Differentiation of lineage uncommitted FLEC in regenerating liver of Rs-treated adult F344 rats. FLEC were isolated from the liver of ED 14 rat DPPIV⁺ fetuses and transplanted in conjunction with PH into the liver of mutant DPPIV⁻ female rats treated with Rs. One week (A-D) and 2 weeks (E-H) after transplantation, livers were removed and serial sections processed. Histochemical detection of DPPIV (red color) is shown in A, C, E, and G and dual immunohistochemical detection of CK-19 (brown color) and ISH for AFP mRNA (autoradiographic grains) is shown in B, D, F, and H. B: Transplanted cells, shown in A, formed a large cluster of AFP mRNA⁺ and CK-19⁺ cells, shown in B. The expression of CK-19 is lower than in endogenous small epithelial cells (arrowhead in B).

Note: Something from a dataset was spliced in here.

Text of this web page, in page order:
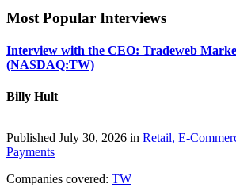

D: A mixed population of transplanted cells, expressing AFP mRNA. Those with lower expression of AFP mRNA also express CK-19 (arrows). The cells with higher expression of AFP mRNA do not express CK-19 (arrowhead). F: Transplanted cells, forming bile duct structures, express both CK-19 and AFP mRNA (arrows). Expression of AFP mRNA is generally lower in CK-19⁺ duct cells than that in Hc. Also note that CK-19⁺/AFP⁻ duct cells of host origin are also present (arrowheads). H: Expression of AFP mRNA in CK-19⁺ Hc (arrow) decreased faster than that in Hc not expressing CK-19 (arrowhead). Original magnifications, ×400 (A-F) and ×200 (G and H).